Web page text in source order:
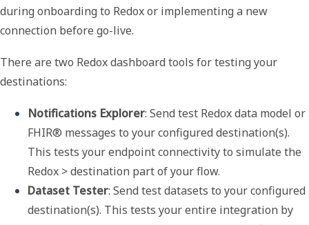
during onboarding to Redoxor implementing a new
connection before go-live.
There are two Redox dashboard tools for testing your
destinations:
Notifications Explorer: Send test Redox data model or
FHIR® messages to your configured destination(s).
This tests your endpoint connectivity to simulate the
Redox > destination part of your flow.
Dataset Tester: Send test datasets to your configured
destination(s). This tests your entire integration by
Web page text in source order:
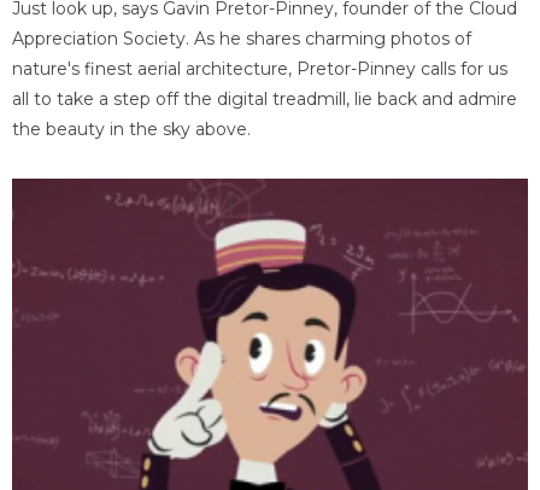
Just look up, says Gavin Pretor-Pinney, founder of the Cloud
Appreciation Society. As he shares charming photos of
nature's finest aerial architecture, Pretor-Pinney calls for us
all to take a step off the digital treadmill, lie back and admire
the beauty in the sky above.
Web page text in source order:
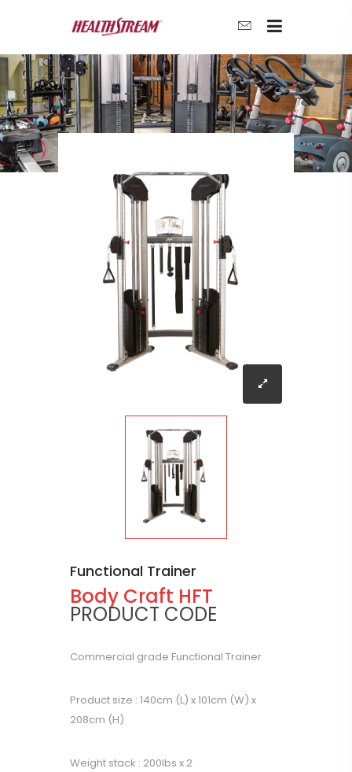
Functional Trainer
Body Craft HFT
PRODUCT CODE
Commercial grade Functional Trainer
Product size : 140cm (L) x 101cm (W) x
208cm (H)
Weight stack : 200lbs x 2
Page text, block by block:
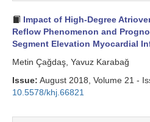
Impact of High-Degree
Reflow Phenomenon and
Segment Elevation Myocardial
Metin Çağdaş, Yavuz Karabağ
Issue: August 2018, Volume 21 -
10.5578/khj.66821
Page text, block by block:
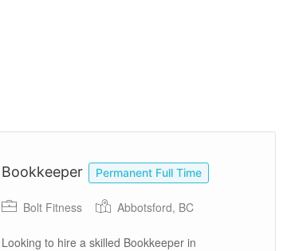
Bookkeeper Permanent Full Time
Bolt Fitness Abbotsford, BC
Looking to hire a skilled Bookkeeper in
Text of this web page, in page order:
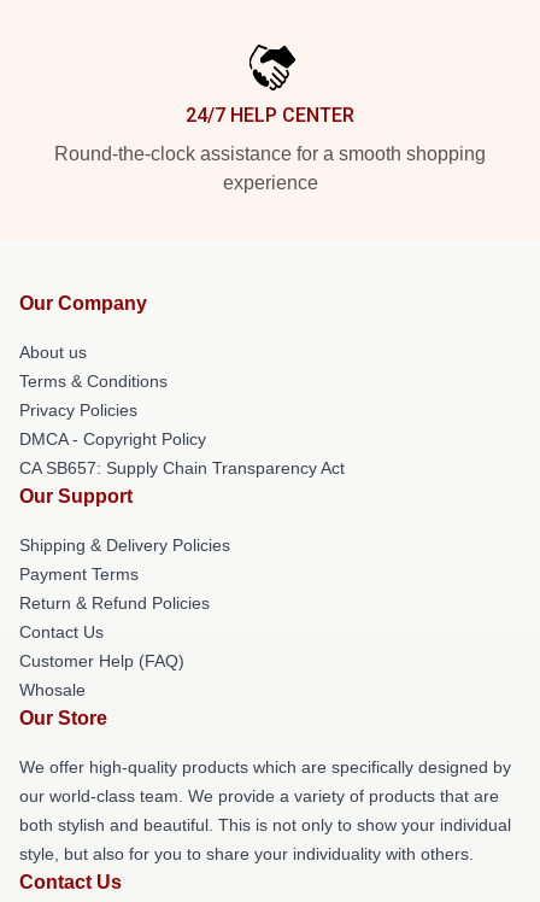
24/7 HELP CENTER
Round-the-clock assistance for a smooth shopping
experience
Our Company
About us
Terms & Conditions
Privacy Policies
DMCA - Copyright Policy
CA SB657: Supply Chain Transparency Act
Our Support
Shipping & Delivery Policies
Payment Terms
Return & Refund Policies
Contact Us
Customer Help (FAQ)
Whosale
Our Store
We offer high-quality products which are specifically designed by
our world-class team. We provide a variety of products that are
both stylish and beautiful. This is not only to show your individual
style, but also for you to share your individuality with others.
Contact Us
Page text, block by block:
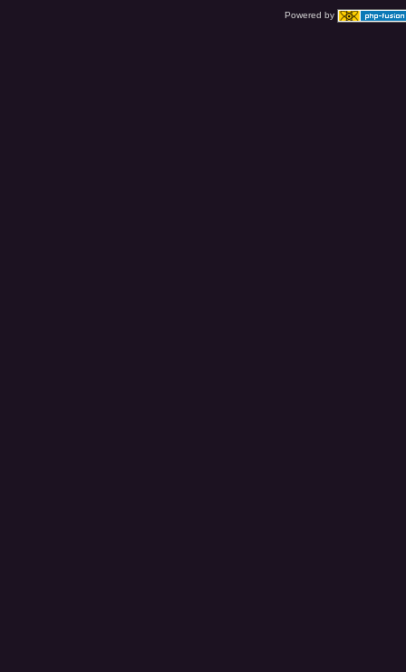
Powered by
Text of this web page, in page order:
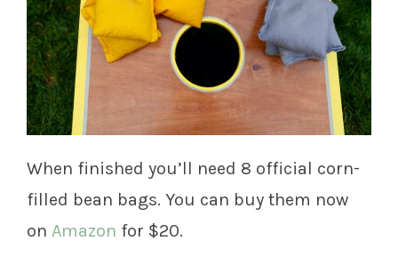
When finished you’ll need 8 official corn-
filled bean bags. You can buy them now
on Amazon for $20.
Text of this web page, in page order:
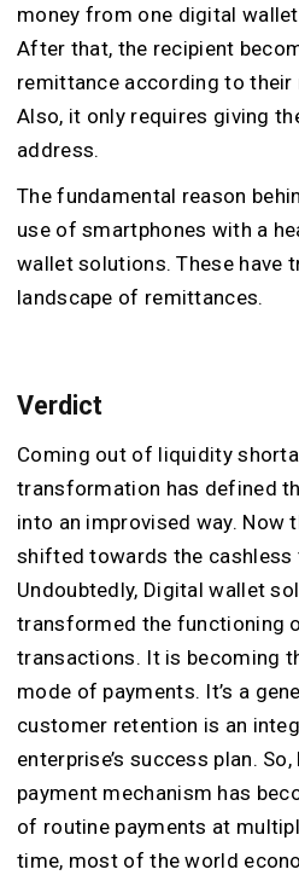
money from one digital
After that, the recipient
remittance according to their
Also, it only requires giving
address.
The fundamental reason
use of smartphones with a
wallet solutions. These have
landscape of remittances.
Verdict
Coming out of liquidity
transformation has defined
into an improvised way. Now
shifted towards the cashless
Undoubtedly, Digital wallet
transformed the functioning
transactions. It is becoming
mode of payments. It’s a
customer retention is an
enterprise’s success plan.
payment mechanism has
of routine payments at
time, most of the world
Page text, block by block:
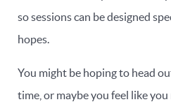
so sessions can be designed
hopes.
You might be hoping to head
time, or maybe you feel like
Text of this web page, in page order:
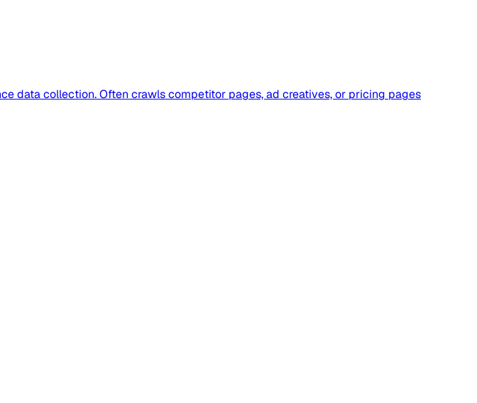
data collection. Often crawls competitor pages, ad creatives, or pricing pages
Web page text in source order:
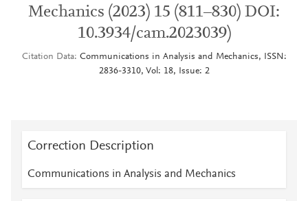
Mechanics (2023) 15 (811–830) DOI:
10.3934/cam.2023039)
Citation Data
Communications in Analysis and Mechanics, ISSN:
2836-3310, Vol: 18, Issue: 2
Correction Description
Communications in Analysis and Mechanics
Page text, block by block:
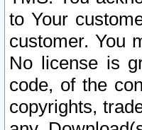
to Your
customer. You
No license is
code, of the
copyrights,
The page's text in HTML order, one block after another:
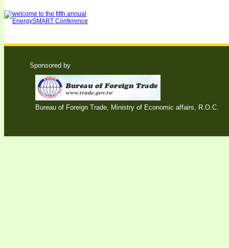
Sponsored by
Bureau of Foreign Trade, Ministry of Economic affairs, R.O.C.
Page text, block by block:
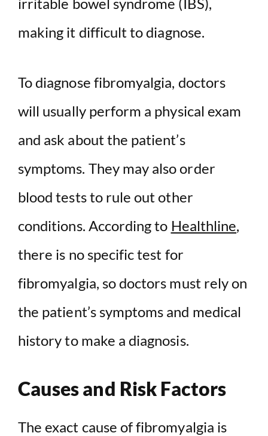
making it difficult to diagnose.
To diagnose fibromyalgia, doctors
will usually perform a physical exam
and ask about the patient’s
symptoms. They may also order
blood tests to rule out other
conditions. According to Healthline,
there is no specific test for
fibromyalgia, so doctors must rely on
the patient’s symptoms and medical
history to make a diagnosis.
Causes and Risk Factors
The exact cause of fibromyalgia is
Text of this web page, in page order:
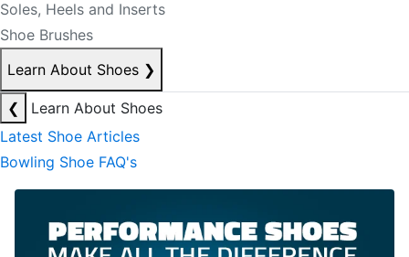
Soles, Heels and Inserts
Shoe Brushes
Learn About Shoes ❯
❮
Learn About Shoes
Latest Shoe Articles
Bowling Shoe FAQ's
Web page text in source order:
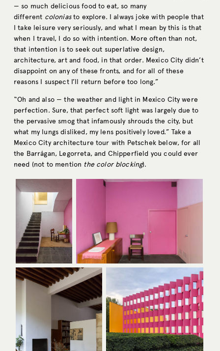
— so much delicious food to eat, so many
different coloniasto explore. I always joke with people that
I take leisure very seriously, and what I mean by this is that
when I travel, I do so with intention. More often than not,
that intention is to seek out superlative design,
architecture, art and food, in that order. Mexico City didn’t
disappoint on any of these fronts, and for all of these
reasons I suspect I’ll return before too long.”
“Oh and also — the weather and light in Mexico City were
perfection. Sure, that perfect soft light was largely due to
the pervasive smog that infamously shrouds the city, but
what my lungs disliked, my lens positively loved.” Take a
Mexico City architecture tour with Petschek below, for all
the Barrágan, Legorreta, and Chipperfield you could ever
need (not to mention the color blocking).
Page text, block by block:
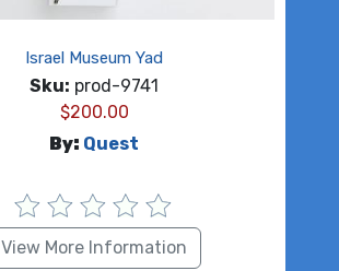
Israel Museum Yad
Sku: prod-9741
$200.00
By: Quest
View More Information
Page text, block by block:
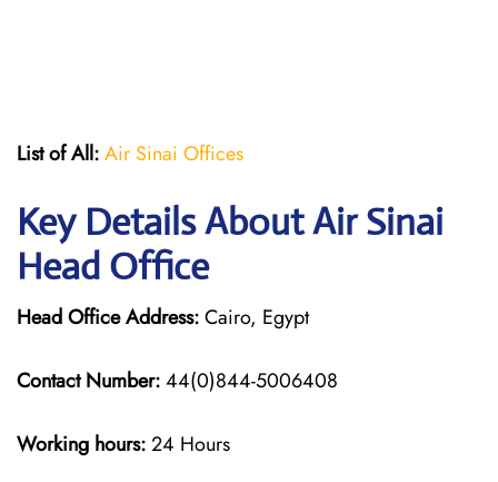
List of All:Air Sinai Offices
Key Details About Air Sinai
Head Office
Head Office Address:Cairo, Egypt
Contact Number:44(0)844-5006408
Working hours:24 Hours
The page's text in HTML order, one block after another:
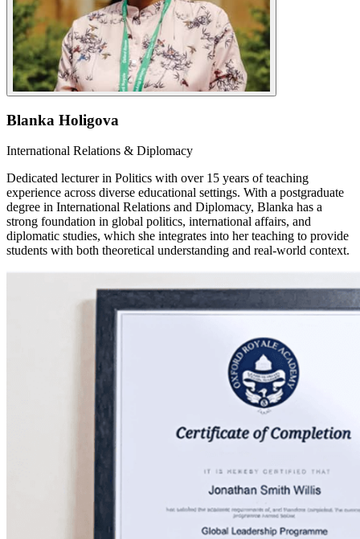
Blanka Holigova
International Relations & Diplomacy
Dedicated lecturer in Politics with over 15 years of teaching
experience across diverse educational settings. With a postgraduate
degree in International Relations and Diplomacy, Blanka has a
strong foundation in global politics, international affairs, and
diplomatic studies, which she integrates into her teaching to provide
students with both theoretical understanding and real-world context.
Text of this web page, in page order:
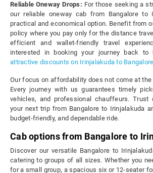
Reliable Oneway Drops: For those seeking a
our reliable oneway cab from Bangalore to
practical and economical option. Benefit from
policy where you pay only for the distance
efficient and wallet-friendly travel
interested in booking your journey back to
attractive discounts on Irinjalakuda to
Our focus on affordability does not come at
Every journey with us guarantees timely
vehicles, and professional chauffeurs.
your next trip from Bangalore to Irinjalakuda
budget-friendly, and dependable ride.
Cab options from Bangalore to
Discover our versatile Bangalore to
catering to groups of all sizes. Whether you
for a small group, a spacious six or 12-seater
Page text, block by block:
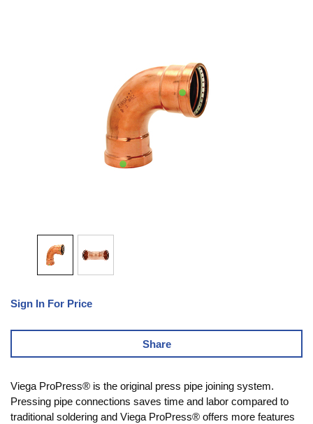
Sign In For Price
Share
Viega ProPress® is the original press pipe joining system.
Pressing pipe connections saves time and labor compared to
traditional soldering and Viega ProPress® offers more features
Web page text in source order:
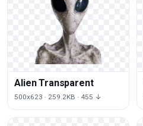
Alien Transparent
500x623 · 259.2KB · 455 ↓
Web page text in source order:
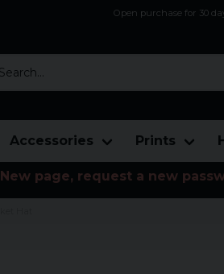
Open purchase for 30
Accessories Prints
New page, request a new
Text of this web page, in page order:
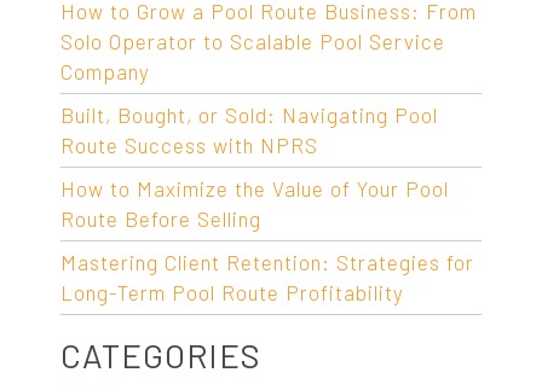
How to Grow a Pool Route Business: From
Solo Operator to Scalable Pool Service
Company
Built, Bought, or Sold: Navigating Pool
Route Success with NPRS
How to Maximize the Value of Your Pool
Route Before Selling
Mastering Client Retention: Strategies for
Long-Term Pool Route Profitability
CATEGORIES
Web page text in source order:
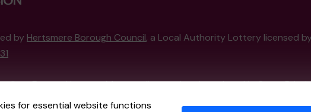
for essential website functions
by Hertsmere Borough Council, a Local Authority Lottery licensed
an External Lottery Manager licensed and regulated in Great
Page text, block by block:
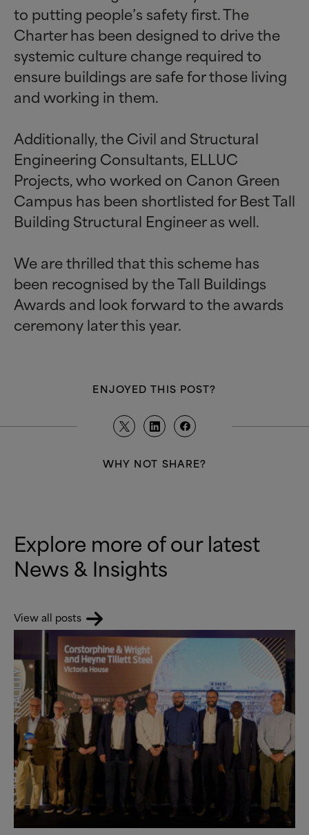
to putting people’s safety first. The
Charter has been designed to drive the
systemic culture change required to
ensure buildings are safe for those living
and working in them.
Additionally, the Civil and Structural
Engineering Consultants, ELLUC
Projects, who worked on Canon Green
Campus has been shortlisted for Best Tall
Building Structural Engineer as well.
We are thrilled that this scheme has
been recognised by the Tall Buildings
Awards and look forward to the awards
ceremony later this year.
ENJOYED THIS POST?
WHY NOT SHARE?
Explore more of our latest
News&Insights
View all posts
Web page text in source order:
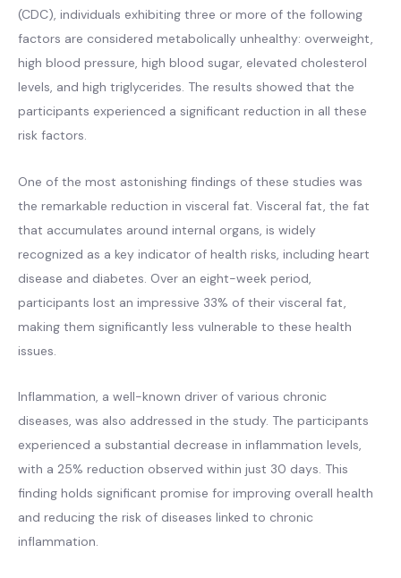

◆ DESCRIPTION OF THE TASK ◆
All of the listing should be transcribed exactly, but none of its images.

◆ EXPECTED ANSWER ◆
Web page text in source order:
during onboarding to Redoxor implementing a new
connection before go-live.
There are two Redox dashboard tools for testing your
destinations:
Notifications Explorer: Send test Redox data model or
FHIR® messages to your configured destination(s).
This tests your endpoint connectivity to simulate the
Redox > destination part of your flow.
Dataset Tester: Send test datasets to your configured
destination(s). This tests your entire integration by
Web page text in source order:
Just look up, says Gavin Pretor-Pinney, founder of the Cloud
Appreciation Society. As he shares charming photos of
nature's finest aerial architecture, Pretor-Pinney calls for us
all to take a step off the digital treadmill, lie back and admire
the beauty in the sky above.
Web page text in source order:
Functional Trainer
Body Craft HFT
PRODUCT CODE
Commercial grade Functional Trainer
Product size : 140cm (L) x 101cm (W) x
208cm (H)
Weight stack : 200lbs x 2
Page text, block by block:
Impact of High-Degree
Reflow Phenomenon and
Segment Elevation Myocardial
Metin Çağdaş, Yavuz Karabağ
Issue: August 2018, Volume 21 -
10.5578/khj.66821
Page text, block by block:
Bookkeeper Permanent Full Time
Bolt Fitness Abbotsford, BC
Looking to hire a skilled Bookkeeper in
Text of this web page, in page order:
24/7 HELP CENTER
Round-the-clock assistance for a smooth shopping
experience
Our Company
About us
Terms & Conditions
Privacy Policies
DMCA - Copyright Policy
CA SB657: Supply Chain Transparency Act
Our Support
Shipping & Delivery Policies
Payment Terms
Return & Refund Policies
Contact Us
Customer Help (FAQ)
Whosale
Our Store
We offer high-quality products which are specifically designed by
our world-class team. We provide a variety of products that are
both stylish and beautiful. This is not only to show your individual
style, but also for you to share your individuality with others.
Contact Us
Page text, block by block:
Powered by
Text of this web page, in page order:
When finished you’ll need 8 official corn-
filled bean bags. You can buy them now
on Amazon for $20.
Text of this web page, in page order:
money from one digital
After that, the recipient
remittance according to their
Also, it only requires giving
address.
The fundamental reason
use of smartphones with a
wallet solutions. These have
landscape of remittances.
Verdict
Coming out of liquidity
transformation has defined
into an improvised way. Now
shifted towards the cashless
Undoubtedly, Digital wallet
transformed the functioning
transactions. It is becoming
mode of payments. It’s a
customer retention is an
enterprise’s success plan.
payment mechanism has
of routine payments at
time, most of the world
Page text, block by block:
so sessions can be designed
hopes.
You might be hoping to head
time, or maybe you feel like
Text of this web page, in page order:
data collection. Often crawls competitor pages, ad creatives, or pricing pages
Web page text in source order:
Mechanics (2023) 15 (811–830) DOI:
10.3934/cam.2023039)
Citation Data
Communications in Analysis and Mechanics, ISSN:
2836-3310, Vol: 18, Issue: 2
Correction Description
Communications in Analysis and Mechanics
Page text, block by block:
to Your
customer. You
No license is
code, of the
copyrights,
The page's text in HTML order, one block after another:
Sponsored by
Bureau of Foreign Trade, Ministry of Economic affairs, R.O.C.
Page text, block by block:
making it difficult to diagnose.
To diagnose fibromyalgia, doctors
will usually perform a physical exam
and ask about the patient’s
symptoms. They may also order
blood tests to rule out other
conditions. According to Healthline,
there is no specific test for
fibromyalgia, so doctors must rely on
the patient’s symptoms and medical
history to make a diagnosis.
Causes and Risk Factors
The exact cause of fibromyalgia is
Text of this web page, in page order:
Soles, Heels and Inserts
Shoe Brushes
Learn About Shoes ❯
❮
Learn About Shoes
Latest Shoe Articles
Bowling Shoe FAQ's
Web page text in source order:
— so much delicious food to eat, so many
different coloniasto explore. I always joke with people that
I take leisure very seriously, and what I mean by this is that
when I travel, I do so with intention. More often than not,
that intention is to seek out superlative design,
architecture, art and food, in that order. Mexico City didn’t
disappoint on any of these fronts, and for all of these
reasons I suspect I’ll return before too long.”
“Oh and also — the weather and light in Mexico City were
perfection. Sure, that perfect soft light was largely due to
the pervasive smog that infamously shrouds the city, but
what my lungs disliked, my lens positively loved.” Take a
Mexico City architecture tour with Petschek below, for all
the Barrágan, Legorreta, and Chipperfield you could ever
need (not to mention the color blocking).
Page text, block by block:
Israel Museum Yad
Sku: prod-9741
$200.00
By: Quest
View More Information
Page text, block by block:
List of All:Air Sinai Offices
Key Details About Air Sinai
Head Office
Head Office Address:Cairo, Egypt
Contact Number:44(0)844-5006408
Working hours:24 Hours
The page's text in HTML order, one block after another:
Blanka Holigova
International Relations & Diplomacy
Dedicated lecturer in Politics with over 15 years of teaching
experience across diverse educational settings. With a postgraduate
degree in International Relations and Diplomacy, Blanka has a
strong foundation in global politics, international affairs, and
diplomatic studies, which she integrates into her teaching to provide
students with both theoretical understanding and real-world context.
Text of this web page, in page order:
Reliable Oneway Drops: For those seeking a
our reliable oneway cab from Bangalore to
practical and economical option. Benefit from
policy where you pay only for the distance
efficient and wallet-friendly travel
interested in booking your journey back to
attractive discounts on Irinjalakuda to
Our focus on affordability does not come at
Every journey with us guarantees timely
vehicles, and professional chauffeurs.
your next trip from Bangalore to Irinjalakuda
budget-friendly, and dependable ride.
Cab options from Bangalore to
Discover our versatile Bangalore to
catering to groups of all sizes. Whether you
for a small group, a spacious six or 12-seater
Page text, block by block:
Sign In For Price
Share
Viega ProPress® is the original press pipe joining system.
Pressing pipe connections saves time and labor compared to
traditional soldering and Viega ProPress® offers more features
Web page text in source order:
Alien Transparent
500x623 · 259.2KB · 455 ↓
Web page text in source order:
Open purchase for 30
Accessories Prints
New page, request a new
Text of this web page, in page order:
How to Grow a Pool Route Business: From
Solo Operator to Scalable Pool Service
Company
Built, Bought, or Sold: Navigating Pool
Route Success with NPRS
How to Maximize the Value of Your Pool
Route Before Selling
Mastering Client Retention: Strategies for
Long-Term Pool Route Profitability
CATEGORIES
Web page text in source order:
for essential website functions
by Hertsmere Borough Council, a Local Authority Lottery licensed
an External Lottery Manager licensed and regulated in Great
Page text, block by block:
to putting people’s safety first. The
Charter has been designed to drive the
systemic culture change required to
ensure buildings are safe for those living
and working in them.
Additionally, the Civil and Structural
Engineering Consultants, ELLUC
Projects, who worked on Canon Green
Campus has been shortlisted for Best Tall
Building Structural Engineer as well.
We are thrilled that this scheme has
been recognised by the Tall Buildings
Awards and look forward to the awards
ceremony later this year.
ENJOYED THIS POST?
WHY NOT SHARE?
Explore more of our latest
News&Insights
View all posts
Web page text in source order:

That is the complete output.